How to complete this task
Among the entries that follow, how many lines contain the word "allow"? Give the number alone.

Extracted records
|---|

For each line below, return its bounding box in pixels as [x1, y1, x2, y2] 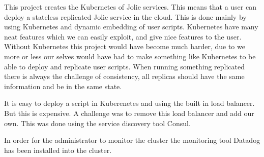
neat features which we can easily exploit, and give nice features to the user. [4, 31, 242, 42]
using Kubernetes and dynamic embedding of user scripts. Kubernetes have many [4, 21, 258, 32]
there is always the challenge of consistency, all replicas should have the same [4, 71, 245, 82]
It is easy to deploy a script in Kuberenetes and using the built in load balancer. [4, 98, 255, 108]
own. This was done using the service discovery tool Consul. [4, 117, 191, 128]
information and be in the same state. [4, 81, 122, 91]
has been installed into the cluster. [4, 144, 112, 155]
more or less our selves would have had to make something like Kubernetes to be [4, 51, 256, 61]
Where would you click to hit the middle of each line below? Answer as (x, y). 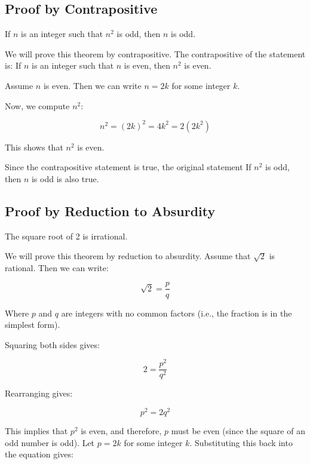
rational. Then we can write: (57, 267)
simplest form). (33, 325)
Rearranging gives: (39, 393)
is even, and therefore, (121, 431)
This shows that (34, 147)
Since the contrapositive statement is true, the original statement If (128, 167)
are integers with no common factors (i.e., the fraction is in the (177, 313)
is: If (13, 65)
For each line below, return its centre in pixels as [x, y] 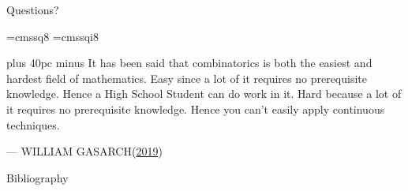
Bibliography [37, 177]
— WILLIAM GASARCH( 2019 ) [84, 151]
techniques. [33, 124]
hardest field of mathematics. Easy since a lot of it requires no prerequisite [187, 78]
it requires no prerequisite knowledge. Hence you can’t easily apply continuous [196, 109]
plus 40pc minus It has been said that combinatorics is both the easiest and [189, 63]
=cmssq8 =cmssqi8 [52, 36]
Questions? [33, 9]
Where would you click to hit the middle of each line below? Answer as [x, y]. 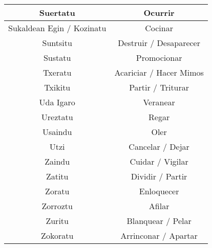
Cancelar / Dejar [159, 146]
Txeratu [57, 72]
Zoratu [57, 191]
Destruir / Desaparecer [159, 43]
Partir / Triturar [159, 87]
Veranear [159, 102]
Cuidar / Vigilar [159, 161]
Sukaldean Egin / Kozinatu [57, 28]
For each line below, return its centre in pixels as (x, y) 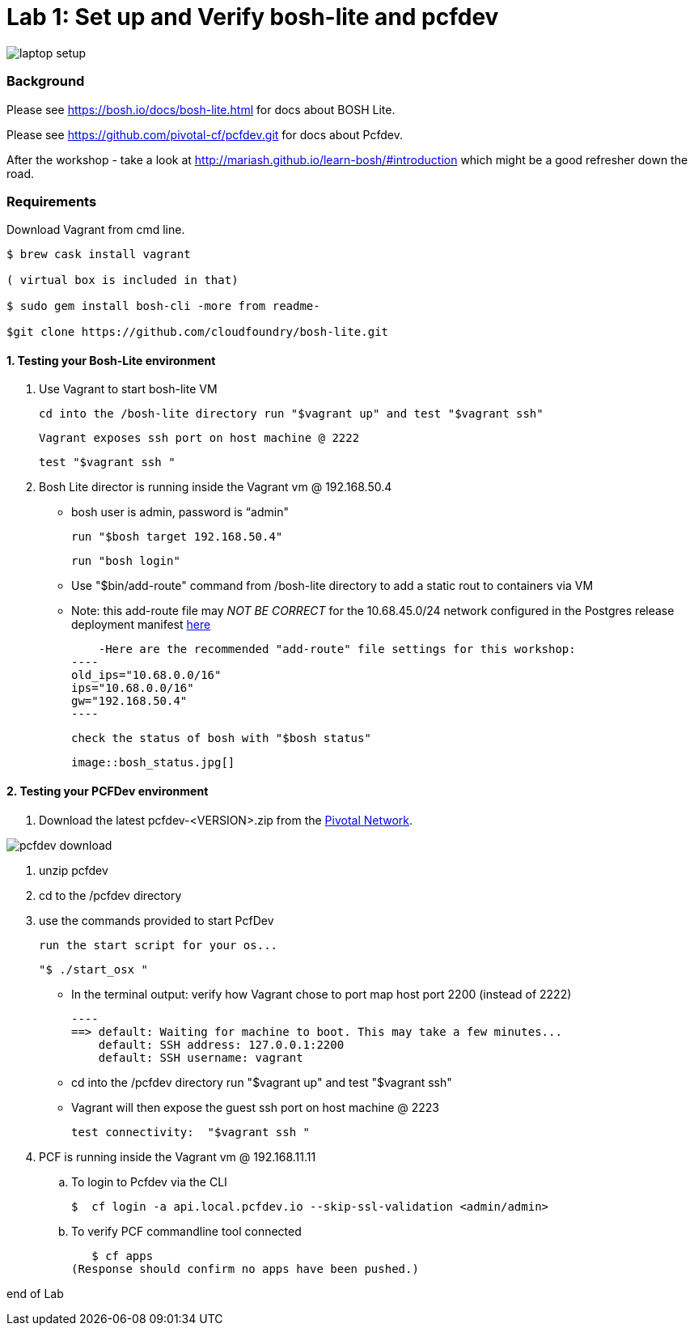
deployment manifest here (141, 625)
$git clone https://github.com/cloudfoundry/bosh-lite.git (198, 332)
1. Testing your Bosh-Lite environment (111, 360)
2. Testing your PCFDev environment (108, 791)
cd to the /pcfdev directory (110, 895)
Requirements (52, 201)
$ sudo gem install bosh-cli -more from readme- (163, 306)
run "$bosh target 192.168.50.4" (177, 537)
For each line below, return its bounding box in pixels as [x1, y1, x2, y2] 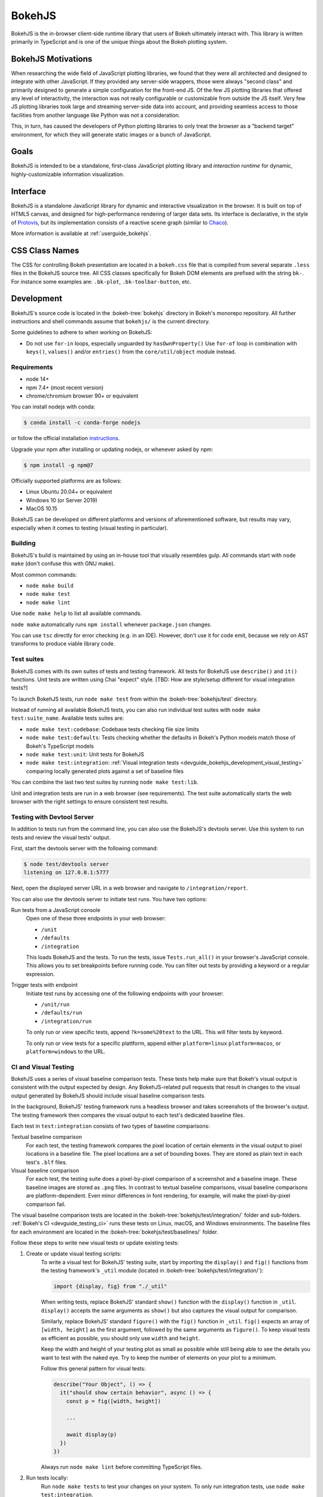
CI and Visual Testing [11, 1063, 74, 1071]
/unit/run [41, 1001, 70, 1008]
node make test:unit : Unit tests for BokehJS [26, 751, 145, 758]
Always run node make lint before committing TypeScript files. [41, 1463, 203, 1471]
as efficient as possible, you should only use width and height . [41, 1334, 200, 1341]
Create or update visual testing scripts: [26, 1250, 122, 1257]
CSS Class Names [11, 246, 80, 256]
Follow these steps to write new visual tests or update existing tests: [11, 1240, 179, 1247]
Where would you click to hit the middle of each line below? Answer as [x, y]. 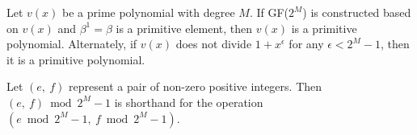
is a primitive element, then [184, 28]
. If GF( [269, 12]
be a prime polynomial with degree [149, 12]
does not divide [214, 44]
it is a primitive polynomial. [76, 59]
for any [306, 44]
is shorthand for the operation [189, 102]
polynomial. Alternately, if [72, 44]
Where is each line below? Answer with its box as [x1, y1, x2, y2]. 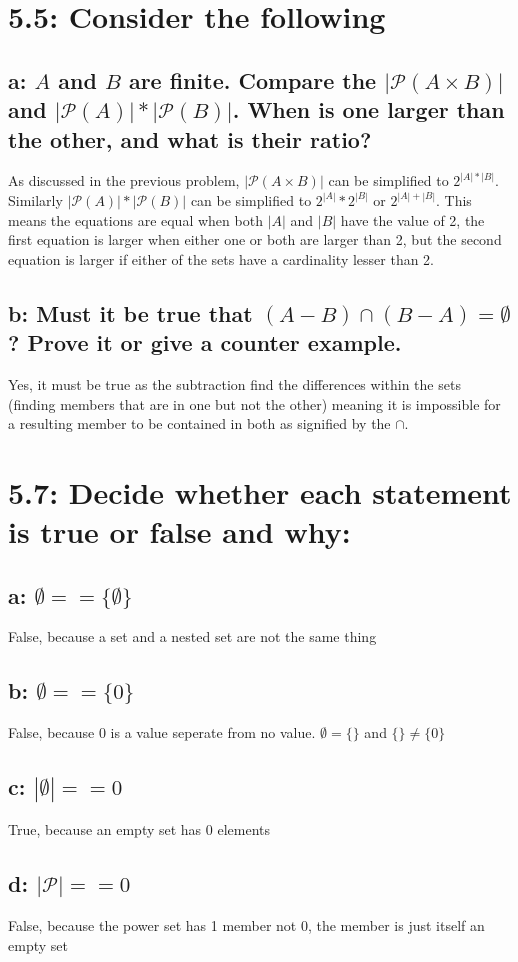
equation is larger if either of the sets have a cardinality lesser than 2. [8, 248, 435, 269]
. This [436, 189, 472, 210]
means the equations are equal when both [8, 209, 263, 230]
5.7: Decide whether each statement [8, 471, 512, 512]
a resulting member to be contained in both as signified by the [8, 413, 391, 434]
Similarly [8, 189, 63, 210]
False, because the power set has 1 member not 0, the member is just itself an [8, 915, 485, 936]
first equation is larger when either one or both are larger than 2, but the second [8, 229, 502, 250]
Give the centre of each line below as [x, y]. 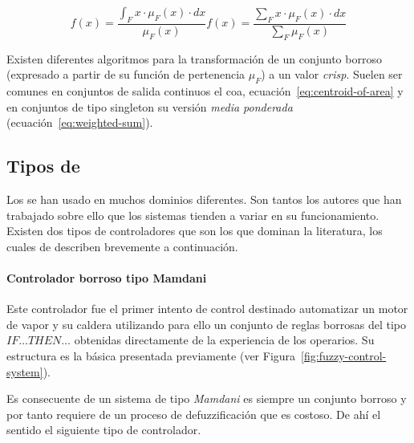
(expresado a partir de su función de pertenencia [126, 74]
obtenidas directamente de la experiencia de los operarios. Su [224, 340]
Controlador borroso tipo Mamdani [107, 277]
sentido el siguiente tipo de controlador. [104, 430]
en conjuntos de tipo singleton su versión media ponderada [150, 106]
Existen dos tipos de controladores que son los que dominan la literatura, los [195, 231]
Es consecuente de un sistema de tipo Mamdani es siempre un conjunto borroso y [207, 398]
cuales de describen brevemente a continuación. [122, 246]
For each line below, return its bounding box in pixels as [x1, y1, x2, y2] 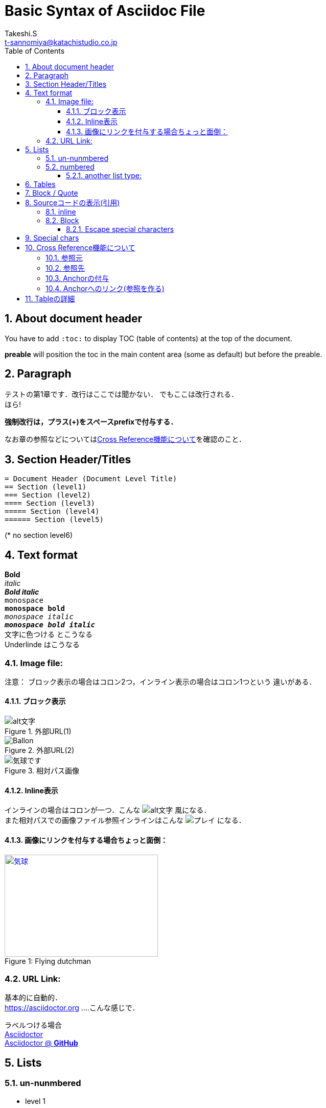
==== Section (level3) [5, 499, 96, 508]
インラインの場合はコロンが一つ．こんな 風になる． [5, 806, 211, 815]
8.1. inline [45, 207, 76, 216]
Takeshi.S [5, 29, 37, 38]
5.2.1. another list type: [66, 171, 142, 180]
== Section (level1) [5, 483, 87, 491]
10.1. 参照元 [45, 253, 83, 262]
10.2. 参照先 [45, 263, 85, 272]
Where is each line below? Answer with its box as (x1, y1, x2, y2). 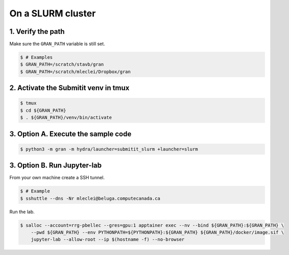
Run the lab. (9, 208, 35, 215)
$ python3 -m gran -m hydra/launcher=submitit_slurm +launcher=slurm (20, 146, 198, 152)
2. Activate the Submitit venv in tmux (9, 83, 130, 92)
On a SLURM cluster (9, 8, 96, 19)
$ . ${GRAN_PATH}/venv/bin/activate (20, 115, 112, 120)
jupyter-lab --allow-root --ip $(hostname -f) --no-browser (31, 237, 185, 243)
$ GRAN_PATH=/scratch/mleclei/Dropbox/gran (20, 69, 131, 74)
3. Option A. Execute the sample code (9, 130, 132, 138)
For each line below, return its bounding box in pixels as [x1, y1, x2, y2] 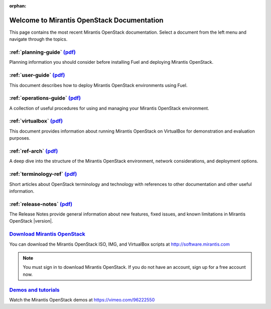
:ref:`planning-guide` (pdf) [9, 49, 76, 56]
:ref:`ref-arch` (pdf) [9, 148, 58, 155]
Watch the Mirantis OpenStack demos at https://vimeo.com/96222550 [9, 296, 155, 302]
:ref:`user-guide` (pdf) [9, 72, 65, 79]
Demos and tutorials [9, 286, 60, 293]
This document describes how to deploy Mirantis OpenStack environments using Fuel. [9, 82, 188, 88]
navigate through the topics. [9, 36, 68, 42]
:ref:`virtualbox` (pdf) [9, 118, 63, 125]
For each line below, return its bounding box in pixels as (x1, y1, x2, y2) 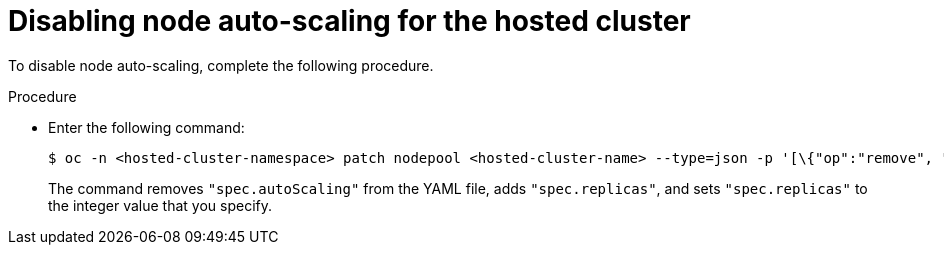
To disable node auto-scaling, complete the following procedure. (8, 56, 434, 74)
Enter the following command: (48, 118, 245, 136)
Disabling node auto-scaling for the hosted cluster (8, 4, 691, 38)
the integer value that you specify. (48, 196, 273, 214)
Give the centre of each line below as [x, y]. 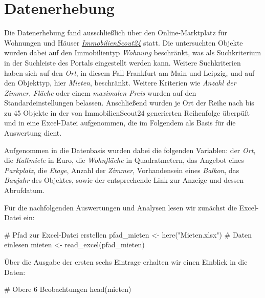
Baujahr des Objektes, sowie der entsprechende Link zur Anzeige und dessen [124, 180]
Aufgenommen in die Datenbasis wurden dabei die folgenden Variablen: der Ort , [130, 150]
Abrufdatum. [25, 190]
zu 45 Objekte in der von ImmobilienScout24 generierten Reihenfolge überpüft [127, 112]
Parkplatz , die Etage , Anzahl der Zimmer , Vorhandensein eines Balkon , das [122, 170]
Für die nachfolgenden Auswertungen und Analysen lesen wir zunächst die [120, 207]
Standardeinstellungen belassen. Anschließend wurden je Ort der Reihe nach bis [129, 103]
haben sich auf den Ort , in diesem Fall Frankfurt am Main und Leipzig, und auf [129, 72]
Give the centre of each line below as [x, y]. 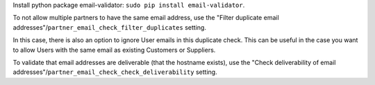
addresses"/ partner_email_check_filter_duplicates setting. [109, 27]
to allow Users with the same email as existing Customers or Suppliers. [114, 50]
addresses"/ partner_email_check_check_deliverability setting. [115, 72]
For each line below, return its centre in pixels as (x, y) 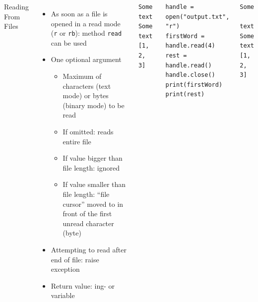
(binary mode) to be (94, 105)
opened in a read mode (86, 23)
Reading (16, 6)
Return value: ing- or (83, 285)
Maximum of (82, 76)
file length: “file (86, 194)
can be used (69, 42)
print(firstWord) (194, 85)
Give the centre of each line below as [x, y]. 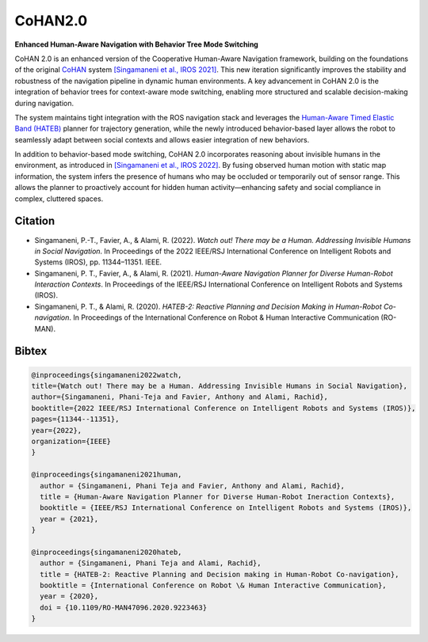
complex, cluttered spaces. [59, 199]
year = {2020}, [69, 596]
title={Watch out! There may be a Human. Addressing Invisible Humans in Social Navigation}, [220, 386]
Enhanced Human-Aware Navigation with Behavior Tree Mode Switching [137, 44]
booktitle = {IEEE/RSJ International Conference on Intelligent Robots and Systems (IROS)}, [226, 508]
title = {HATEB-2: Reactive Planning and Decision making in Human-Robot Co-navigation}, [220, 574]
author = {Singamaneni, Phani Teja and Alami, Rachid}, [151, 563]
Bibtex [31, 351]
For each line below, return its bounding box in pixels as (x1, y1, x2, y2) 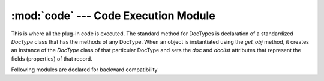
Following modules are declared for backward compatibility (11, 66, 158, 73)
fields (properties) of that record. (11, 55, 92, 62)
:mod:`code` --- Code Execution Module (11, 9, 215, 22)
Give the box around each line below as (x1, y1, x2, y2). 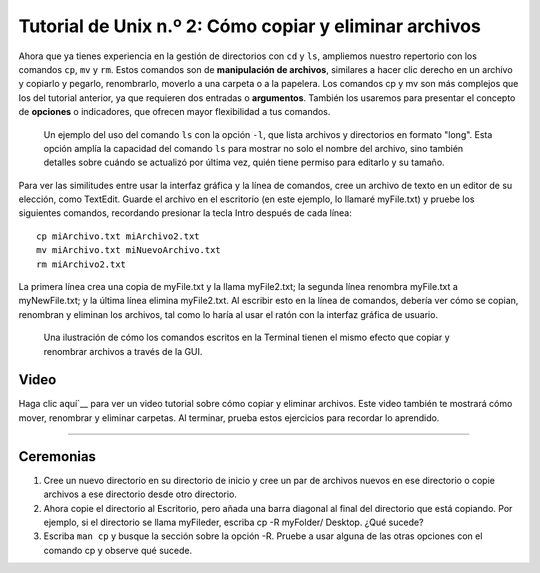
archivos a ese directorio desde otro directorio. (43, 488, 237, 500)
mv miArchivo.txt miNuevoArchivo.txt (36, 245, 222, 256)
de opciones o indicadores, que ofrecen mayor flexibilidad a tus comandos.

|---|

Output for this task
2